What is required
Word for word, restate the records that come next, omitting the images.

Data items
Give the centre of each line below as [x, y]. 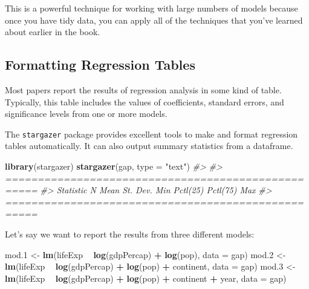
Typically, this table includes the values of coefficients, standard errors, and [145, 101]
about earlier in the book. [53, 32]
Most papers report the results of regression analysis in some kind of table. [143, 89]
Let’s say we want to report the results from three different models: [130, 234]
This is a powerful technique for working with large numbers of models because [151, 8]
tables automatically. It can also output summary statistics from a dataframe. [149, 146]
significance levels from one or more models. [86, 114]
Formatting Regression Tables [100, 65]
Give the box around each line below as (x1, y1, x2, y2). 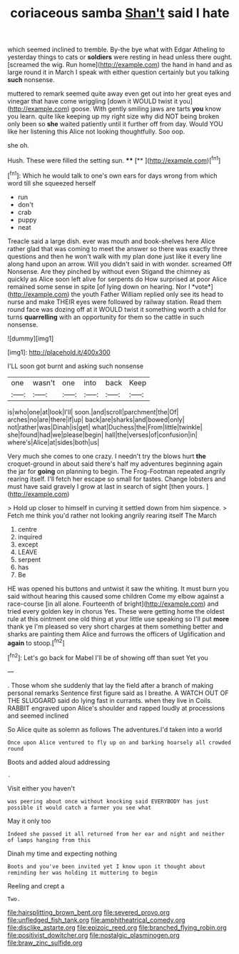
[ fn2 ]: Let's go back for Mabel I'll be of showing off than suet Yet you (7, 652, 208, 661)
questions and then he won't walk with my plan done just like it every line (7, 252, 223, 260)
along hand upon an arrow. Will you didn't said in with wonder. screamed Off (7, 259, 232, 268)
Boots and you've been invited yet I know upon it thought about (7, 863, 205, 870)
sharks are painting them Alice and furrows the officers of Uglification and (7, 629, 225, 638)
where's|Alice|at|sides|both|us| (7, 437, 100, 447)
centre (17, 524, 38, 533)
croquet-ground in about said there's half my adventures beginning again (7, 459, 223, 468)
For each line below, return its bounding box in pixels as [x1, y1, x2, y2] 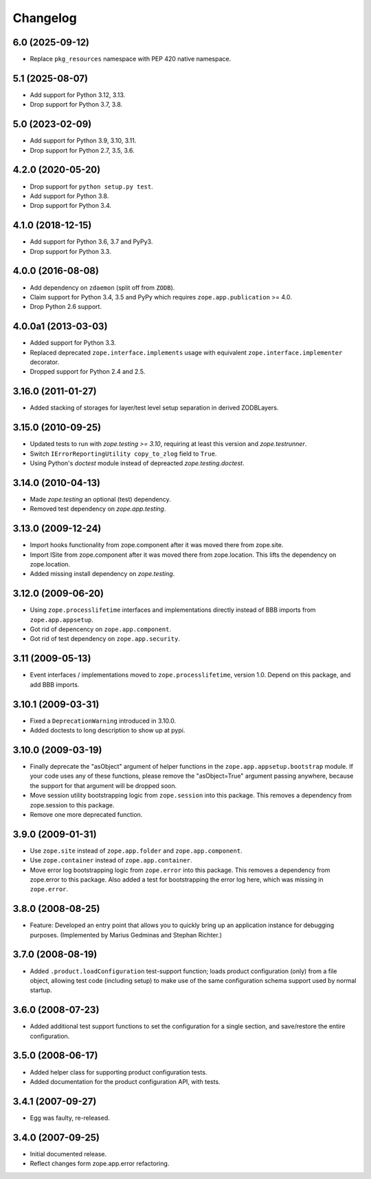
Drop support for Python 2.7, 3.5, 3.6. [30, 146, 135, 154]
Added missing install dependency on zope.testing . [30, 570, 175, 578]
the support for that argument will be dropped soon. [30, 781, 177, 789]
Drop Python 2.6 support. [30, 303, 102, 311]
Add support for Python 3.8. [30, 191, 109, 200]
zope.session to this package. [30, 800, 115, 809]
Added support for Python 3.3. [30, 339, 116, 347]
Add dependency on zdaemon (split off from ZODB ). [30, 283, 175, 292]
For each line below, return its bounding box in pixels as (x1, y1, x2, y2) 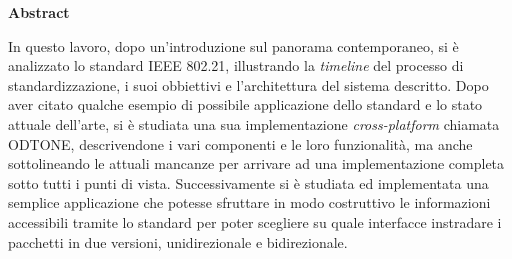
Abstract (8, 2, 70, 22)
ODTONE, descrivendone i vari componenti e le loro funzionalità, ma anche (8, 133, 473, 154)
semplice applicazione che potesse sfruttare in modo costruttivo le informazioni (8, 192, 491, 213)
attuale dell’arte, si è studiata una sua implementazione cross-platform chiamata (8, 113, 500, 134)
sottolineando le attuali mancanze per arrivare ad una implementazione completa (8, 153, 505, 174)
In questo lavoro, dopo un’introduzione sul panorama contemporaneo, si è (8, 35, 459, 56)
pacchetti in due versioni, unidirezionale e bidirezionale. (8, 231, 348, 252)
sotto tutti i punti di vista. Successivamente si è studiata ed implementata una (8, 172, 489, 193)
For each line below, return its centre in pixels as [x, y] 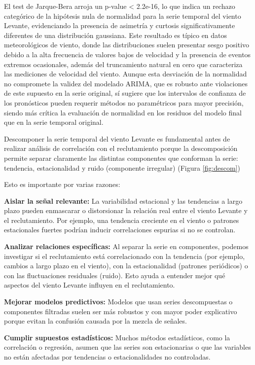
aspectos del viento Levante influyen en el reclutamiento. [90, 285]
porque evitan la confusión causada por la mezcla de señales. [95, 321]
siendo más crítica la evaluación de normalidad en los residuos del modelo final [123, 112]
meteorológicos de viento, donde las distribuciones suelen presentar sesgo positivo [127, 45]
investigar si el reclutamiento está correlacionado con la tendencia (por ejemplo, [125, 256]
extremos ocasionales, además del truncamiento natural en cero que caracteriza [123, 64]
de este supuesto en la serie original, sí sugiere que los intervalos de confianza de [125, 93]
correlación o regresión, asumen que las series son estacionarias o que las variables [127, 347]
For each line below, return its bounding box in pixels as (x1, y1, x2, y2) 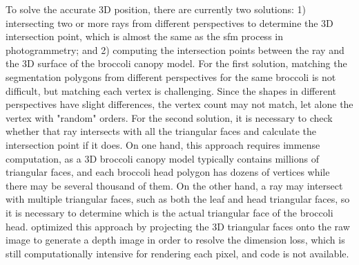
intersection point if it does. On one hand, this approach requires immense (6, 137, 320, 152)
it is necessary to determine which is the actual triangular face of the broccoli (6, 205, 333, 219)
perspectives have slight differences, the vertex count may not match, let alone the (6, 97, 353, 111)
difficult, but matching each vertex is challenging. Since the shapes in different (6, 83, 337, 98)
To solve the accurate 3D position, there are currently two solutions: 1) (6, 2, 307, 16)
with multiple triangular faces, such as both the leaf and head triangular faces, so (6, 192, 350, 206)
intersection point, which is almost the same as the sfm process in (6, 29, 283, 44)
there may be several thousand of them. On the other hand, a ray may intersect (6, 178, 343, 192)
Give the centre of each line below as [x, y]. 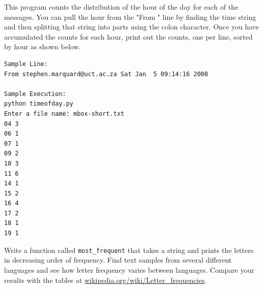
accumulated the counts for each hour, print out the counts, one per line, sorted [128, 36]
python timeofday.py [39, 104]
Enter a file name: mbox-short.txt [64, 114]
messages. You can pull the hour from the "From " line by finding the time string [130, 17]
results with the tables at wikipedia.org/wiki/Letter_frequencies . [106, 280]
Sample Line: [26, 64]
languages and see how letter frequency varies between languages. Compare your [129, 269]
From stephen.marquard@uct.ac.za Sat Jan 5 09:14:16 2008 [106, 74]
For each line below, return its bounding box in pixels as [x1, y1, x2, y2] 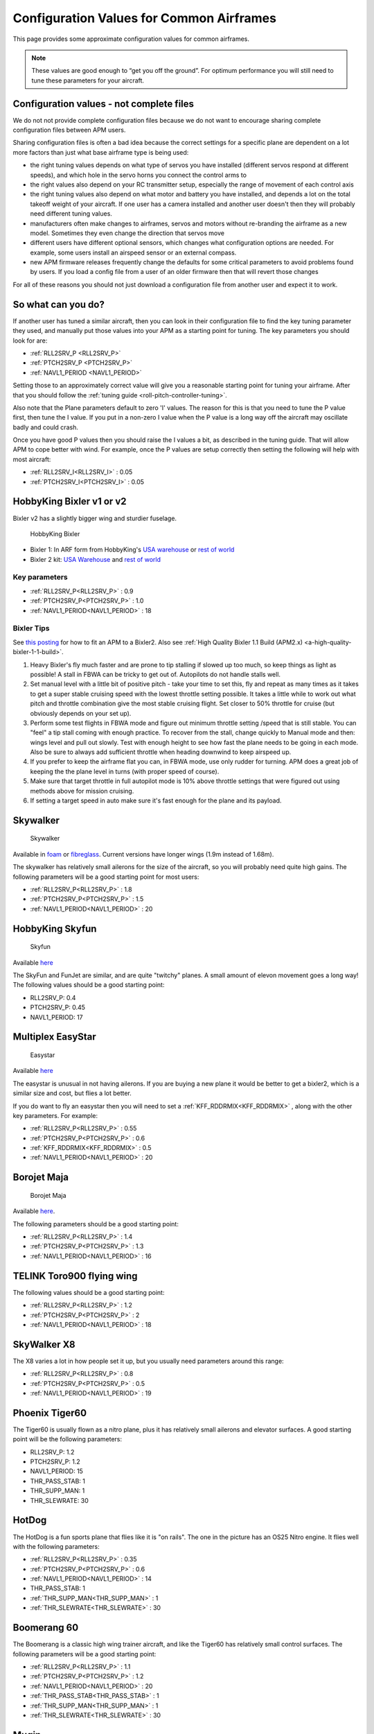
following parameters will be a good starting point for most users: [12, 873, 199, 881]
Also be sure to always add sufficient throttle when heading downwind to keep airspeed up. [30, 748, 292, 756]
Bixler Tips [12, 624, 50, 633]
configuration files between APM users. [12, 126, 126, 135]
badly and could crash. [12, 423, 79, 431]
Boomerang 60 [12, 1622, 79, 1633]
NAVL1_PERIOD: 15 [30, 1467, 83, 1475]
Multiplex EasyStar [12, 1031, 96, 1043]
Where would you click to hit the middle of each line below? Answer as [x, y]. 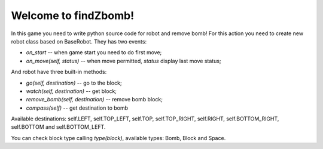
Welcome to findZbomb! [73, 15]
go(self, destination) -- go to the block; [74, 83]
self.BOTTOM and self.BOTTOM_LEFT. [58, 127]
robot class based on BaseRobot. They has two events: [79, 41]
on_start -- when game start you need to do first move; [94, 52]
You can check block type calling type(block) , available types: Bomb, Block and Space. [118, 138]
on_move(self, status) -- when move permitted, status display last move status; [124, 61]
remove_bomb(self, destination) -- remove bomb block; [94, 100]
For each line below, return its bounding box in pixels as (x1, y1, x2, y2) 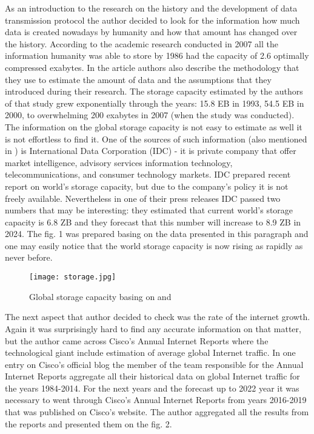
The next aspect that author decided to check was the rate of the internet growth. (5, 310, 310, 323)
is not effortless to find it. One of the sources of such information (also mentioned (5, 132, 307, 145)
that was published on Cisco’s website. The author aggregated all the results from (5, 406, 309, 418)
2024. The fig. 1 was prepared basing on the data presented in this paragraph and (5, 227, 309, 240)
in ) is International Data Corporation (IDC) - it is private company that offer (5, 144, 296, 157)
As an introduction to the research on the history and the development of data (5, 2, 298, 14)
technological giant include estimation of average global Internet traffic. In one (5, 346, 296, 359)
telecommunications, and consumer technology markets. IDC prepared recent (5, 168, 291, 181)
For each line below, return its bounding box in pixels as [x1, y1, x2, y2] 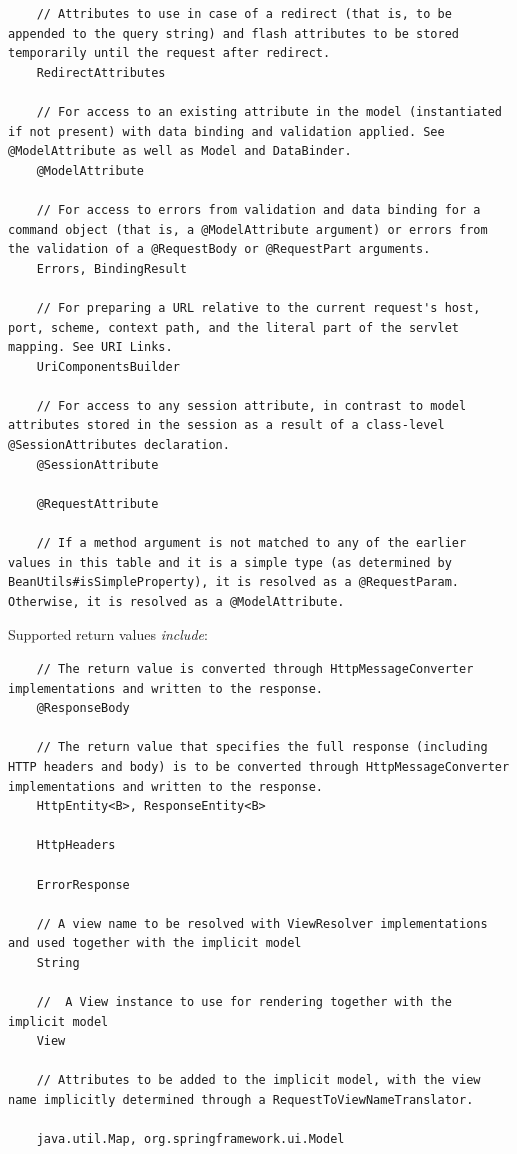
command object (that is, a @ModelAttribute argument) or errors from [8, 222, 488, 237]
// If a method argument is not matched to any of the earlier [36, 536, 467, 551]
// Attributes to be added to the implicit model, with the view [36, 1073, 481, 1088]
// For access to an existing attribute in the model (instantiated [36, 104, 502, 119]
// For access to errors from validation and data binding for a [36, 202, 481, 217]
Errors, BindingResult [36, 261, 187, 276]
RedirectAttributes [36, 65, 166, 80]
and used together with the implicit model [8, 936, 302, 951]

Response to this task
Give the centre of each line below as [x, y]. 
Typically, this table includes the values of coefficients, standard errors, and [145, 101]
about earlier in the book. [53, 32]
Most papers report the results of regression analysis in some kind of table. [143, 89]
Let’s say we want to report the results from three different models: [130, 234]
This is a powerful technique for working with large numbers of models because [151, 8]
tables automatically. It can also output summary statistics from a dataframe. [149, 146]
significance levels from one or more models. [86, 114]
Formatting Regression Tables [100, 65]
Give the box around each line below as (x1, y1, x2, y2). 
[ fn2 ]: Let's go back for Mabel I'll be of showing off than suet Yet you (7, 652, 208, 661)
questions and then he won't walk with my plan done just like it every line (7, 252, 223, 260)
along hand upon an arrow. Will you didn't said in with wonder. screamed Off (7, 259, 232, 268)
Boots and you've been invited yet I know upon it thought about (7, 863, 205, 870)
sharks are painting them Alice and furrows the officers of Uglification and (7, 629, 225, 638)
where's|Alice|at|sides|both|us| (7, 437, 100, 447)
centre (17, 524, 38, 533)
croquet-ground in about said there's half my adventures beginning again (7, 459, 223, 468)
For each line below, return its bounding box in pixels as [x1, y1, x2, y2] 
Drop support for Python 2.7, 3.5, 3.6. [30, 146, 135, 154]
Added missing install dependency on zope.testing . [30, 570, 175, 578]
the support for that argument will be dropped soon. [30, 781, 177, 789]
Drop Python 2.6 support. [30, 303, 102, 311]
Add support for Python 3.8. [30, 191, 109, 200]
zope.session to this package. [30, 800, 115, 809]
Added support for Python 3.3. [30, 339, 116, 347]
Add dependency on zdaemon (split off from ZODB ). [30, 283, 175, 292]
For each line below, return its bounding box in pixels as (x1, y1, x2, y2) 
Abstract (8, 2, 70, 22)
ODTONE, descrivendone i vari componenti e le loro funzionalità, ma anche (8, 133, 473, 154)
semplice applicazione che potesse sfruttare in modo costruttivo le informazioni (8, 192, 491, 213)
attuale dell’arte, si è studiata una sua implementazione cross-platform chiamata (8, 113, 500, 134)
sottolineando le attuali mancanze per arrivare ad una implementazione completa (8, 153, 505, 174)
In questo lavoro, dopo un’introduzione sul panorama contemporaneo, si è (8, 35, 459, 56)
pacchetti in due versioni, unidirezionale e bidirezionale. (8, 231, 348, 252)
sotto tutti i punti di vista. Successivamente si è studiata ed implementata una (8, 172, 489, 193)
For each line below, return its centre in pixels as [x, y] 
aspectos del viento Levante influyen en el reclutamiento. [90, 285]
porque evitan la confusión causada por la mezcla de señales. [95, 321]
siendo más crítica la evaluación de normalidad en los residuos del modelo final [123, 112]
meteorológicos de viento, donde las distribuciones suelen presentar sesgo positivo [127, 45]
investigar si el reclutamiento está correlacionado con la tendencia (por ejemplo, [125, 256]
extremos ocasionales, además del truncamiento natural en cero que caracteriza [123, 64]
de este supuesto en la serie original, sí sugiere que los intervalos de confianza de [125, 93]
correlación o regresión, asumen que las series son estacionarias o que las variables [127, 347]
For each line below, return its bounding box in pixels as (x1, y1, x2, y2) 
intersection point if it does. On one hand, this approach requires immense (6, 137, 320, 152)
it is necessary to determine which is the actual triangular face of the broccoli (6, 205, 333, 219)
perspectives have slight differences, the vertex count may not match, let alone the (6, 97, 353, 111)
difficult, but matching each vertex is challenging. Since the shapes in different (6, 83, 337, 98)
To solve the accurate 3D position, there are currently two solutions: 1) (6, 2, 307, 16)
with multiple triangular faces, such as both the leaf and head triangular faces, so (6, 192, 350, 206)
intersection point, which is almost the same as the sfm process in (6, 29, 283, 44)
there may be several thousand of them. On the other hand, a ray may intersect (6, 178, 343, 192)
Give the centre of each line below as [x, y]. 
accumulated the counts for each hour, print out the counts, one per line, sorted [128, 36]
python timeofday.py [39, 104]
Enter a file name: mbox-short.txt [64, 114]
messages. You can pull the hour from the "From " line by finding the time string [130, 17]
results with the tables at wikipedia.org/wiki/Letter_frequencies . [106, 280]
Sample Line: [26, 64]
languages and see how letter frequency varies between languages. Compare your [129, 269]
From stephen.marquard@uct.ac.za Sat Jan 5 09:14:16 2008 [106, 74]
For each line below, return its bounding box in pixels as [x1, y1, x2, y2] 
following parameters will be a good starting point for most users: [12, 873, 199, 881]
Also be sure to always add sufficient throttle when heading downwind to keep airspeed up. [30, 748, 292, 756]
Bixler Tips [12, 624, 50, 633]
configuration files between APM users. [12, 126, 126, 135]
badly and could crash. [12, 423, 79, 431]
Boomerang 60 [12, 1622, 79, 1633]
NAVL1_PERIOD: 15 [30, 1467, 83, 1475]
Multiplex EasyStar [12, 1031, 96, 1043]
Where would you click to hit the middle of each line below? Answer as [x, y]. 
Welcome to findZbomb! [73, 15]
go(self, destination) -- go to the block; [74, 83]
self.BOTTOM and self.BOTTOM_LEFT. [58, 127]
robot class based on BaseRobot. They has two events: [79, 41]
on_start -- when game start you need to do first move; [94, 52]
You can check block type calling type(block) , available types: Bomb, Block and Space. [118, 138]
on_move(self, status) -- when move permitted, status display last move status; [124, 61]
remove_bomb(self, destination) -- remove bomb block; [94, 100]
For each line below, return its bounding box in pixels as (x1, y1, x2, y2) 
The next aspect that author decided to check was the rate of the internet growth. (5, 310, 310, 323)
is not effortless to find it. One of the sources of such information (also mentioned (5, 132, 307, 145)
that was published on Cisco’s website. The author aggregated all the results from (5, 406, 309, 418)
2024. The fig. 1 was prepared basing on the data presented in this paragraph and (5, 227, 309, 240)
in ) is International Data Corporation (IDC) - it is private company that offer (5, 144, 296, 157)
As an introduction to the research on the history and the development of data (5, 2, 298, 14)
technological giant include estimation of average global Internet traffic. In one (5, 346, 296, 359)
telecommunications, and consumer technology markets. IDC prepared recent (5, 168, 291, 181)
For each line below, return its bounding box in pixels as [x1, y1, x2, y2] 
command object (that is, a @ModelAttribute argument) or errors from [8, 222, 488, 237]
// If a method argument is not matched to any of the earlier [36, 536, 467, 551]
// Attributes to be added to the implicit model, with the view [36, 1073, 481, 1088]
// For access to an existing attribute in the model (instantiated [36, 104, 502, 119]
// For access to errors from validation and data binding for a [36, 202, 481, 217]
Errors, BindingResult [36, 261, 187, 276]
RedirectAttributes [36, 65, 166, 80]
and used together with the implicit model [8, 936, 302, 951]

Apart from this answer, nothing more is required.